→ **WHAT IS REQUIRED**
Nothing but the lines below from the one with "aware of the" through the one with "Surge Protection [55, 128, 118, 136]" should be output, each exactly as given, and no pictures.

Data records
····················

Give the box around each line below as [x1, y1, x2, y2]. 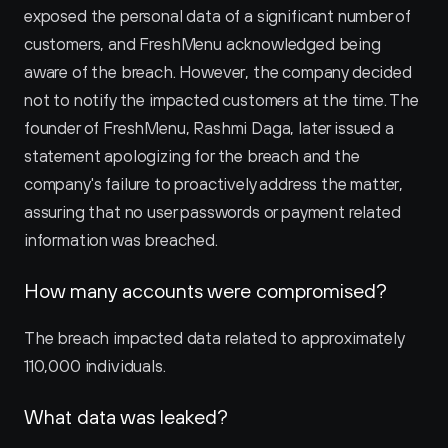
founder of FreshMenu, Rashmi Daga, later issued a [24, 118, 394, 138]
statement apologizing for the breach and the [24, 146, 360, 166]
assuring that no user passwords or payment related [24, 202, 401, 222]
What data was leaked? [24, 405, 228, 428]
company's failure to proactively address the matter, [24, 174, 404, 194]
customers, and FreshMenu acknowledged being [24, 34, 381, 54]
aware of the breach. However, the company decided [24, 62, 412, 82]
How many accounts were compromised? [24, 279, 387, 302]
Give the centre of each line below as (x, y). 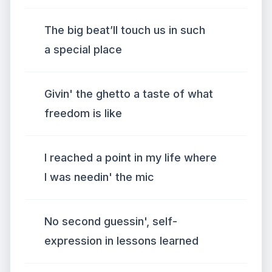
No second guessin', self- (111, 221)
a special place (83, 49)
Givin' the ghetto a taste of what (129, 94)
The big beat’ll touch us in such (125, 30)
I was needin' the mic (99, 177)
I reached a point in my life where (131, 158)
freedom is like (83, 113)
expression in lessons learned (121, 241)
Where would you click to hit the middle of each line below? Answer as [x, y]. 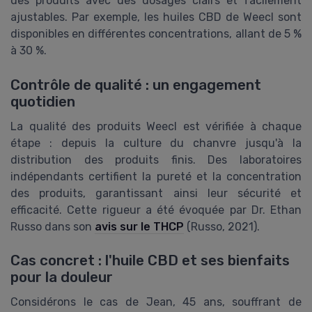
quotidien [43, 101]
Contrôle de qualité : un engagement [136, 85]
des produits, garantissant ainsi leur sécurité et [156, 193]
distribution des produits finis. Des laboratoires [156, 159]
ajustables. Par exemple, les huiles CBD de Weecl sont [156, 17]
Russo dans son [53, 226]
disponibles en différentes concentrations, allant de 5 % [156, 34]
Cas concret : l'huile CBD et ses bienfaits [150, 260]
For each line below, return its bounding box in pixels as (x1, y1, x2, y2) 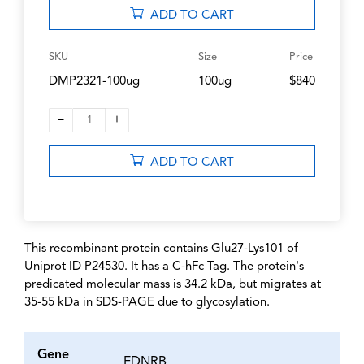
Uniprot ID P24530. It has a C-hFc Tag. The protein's (24, 261, 304, 274)
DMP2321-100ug (49, 76, 140, 89)
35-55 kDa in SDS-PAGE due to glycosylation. (24, 297, 270, 310)
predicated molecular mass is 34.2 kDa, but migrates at (24, 279, 321, 292)
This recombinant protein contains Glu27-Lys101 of (24, 243, 298, 256)
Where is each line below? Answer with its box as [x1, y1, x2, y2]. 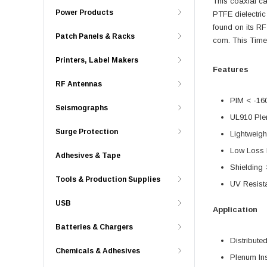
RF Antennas [55, 80, 102, 88]
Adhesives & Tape [55, 151, 120, 160]
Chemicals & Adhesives [55, 247, 140, 255]
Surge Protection [55, 128, 118, 136]
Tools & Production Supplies [55, 175, 160, 184]
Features [213, 65, 249, 74]
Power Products [55, 8, 113, 17]
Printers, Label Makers [55, 56, 138, 64]
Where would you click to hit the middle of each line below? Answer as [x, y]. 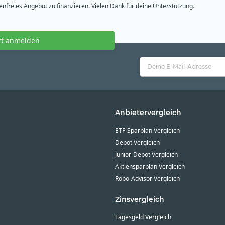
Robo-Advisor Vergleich [147, 178]
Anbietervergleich [148, 112]
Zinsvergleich [139, 200]
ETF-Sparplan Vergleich [147, 130]
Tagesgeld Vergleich [143, 217]
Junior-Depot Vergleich [146, 154]
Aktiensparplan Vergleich [150, 166]
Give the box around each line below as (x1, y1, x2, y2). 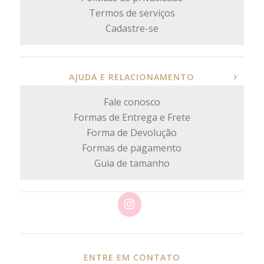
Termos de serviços (88, 6, 175, 19)
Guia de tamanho (94, 156, 170, 170)
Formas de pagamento (82, 141, 182, 154)
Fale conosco (103, 95, 160, 108)
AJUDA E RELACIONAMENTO (69, 71, 195, 82)
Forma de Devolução (87, 126, 177, 139)
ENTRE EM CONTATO (83, 251, 180, 263)
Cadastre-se (105, 21, 159, 35)
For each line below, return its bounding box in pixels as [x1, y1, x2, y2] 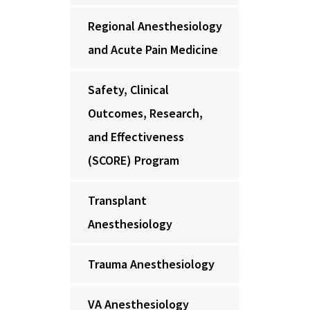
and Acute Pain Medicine [88, 42, 218, 57]
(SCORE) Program [88, 152, 179, 168]
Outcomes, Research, [88, 105, 203, 121]
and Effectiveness [88, 129, 184, 145]
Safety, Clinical [88, 82, 169, 98]
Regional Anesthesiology [88, 18, 222, 34]
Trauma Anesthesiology [88, 256, 215, 272]
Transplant [88, 192, 147, 208]
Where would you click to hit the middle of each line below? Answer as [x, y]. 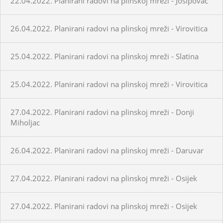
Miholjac [25, 122]
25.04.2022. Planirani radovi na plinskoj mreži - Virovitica [109, 84]
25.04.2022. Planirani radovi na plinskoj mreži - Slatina [105, 56]
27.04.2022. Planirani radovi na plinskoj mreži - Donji [102, 112]
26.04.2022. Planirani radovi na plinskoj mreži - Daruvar [107, 150]
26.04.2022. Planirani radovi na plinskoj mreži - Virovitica [109, 28]

····················

→ **RESULT**
aware of the breach. However, the company decided [24, 62, 412, 82]
How many accounts were compromised? [24, 279, 387, 302]
Give the centre of each line below as (x, y). 
No second guessin', self- (111, 221)
a special place (83, 49)
Givin' the ghetto a taste of what (129, 94)
The big beat’ll touch us in such (125, 30)
I was needin' the mic (99, 177)
I reached a point in my life where (131, 158)
freedom is like (83, 113)
expression in lessons learned (121, 241)
Where would you click to hit the middle of each line below? Answer as [x, y]. 
quotidien [43, 101]
Contrôle de qualité : un engagement [136, 85]
des produits, garantissant ainsi leur sécurité et [156, 193]
distribution des produits finis. Des laboratoires [156, 159]
ajustables. Par exemple, les huiles CBD de Weecl sont [156, 17]
Russo dans son [53, 226]
disponibles en différentes concentrations, allant de 5 % [156, 34]
Cas concret : l'huile CBD et ses bienfaits [150, 260]
For each line below, return its bounding box in pixels as (x1, y1, x2, y2) 
Uniprot ID P24530. It has a C-hFc Tag. The protein's (24, 261, 304, 274)
DMP2321-100ug (49, 76, 140, 89)
35-55 kDa in SDS-PAGE due to glycosylation. (24, 297, 270, 310)
predicated molecular mass is 34.2 kDa, but migrates at (24, 279, 321, 292)
This recombinant protein contains Glu27-Lys101 of (24, 243, 298, 256)
Where is each line below? Answer with its box as [x1, y1, x2, y2]. 
RF Antennas [55, 80, 102, 88]
Adhesives & Tape [55, 151, 120, 160]
Chemicals & Adhesives [55, 247, 140, 255]
Surge Protection [55, 128, 118, 136]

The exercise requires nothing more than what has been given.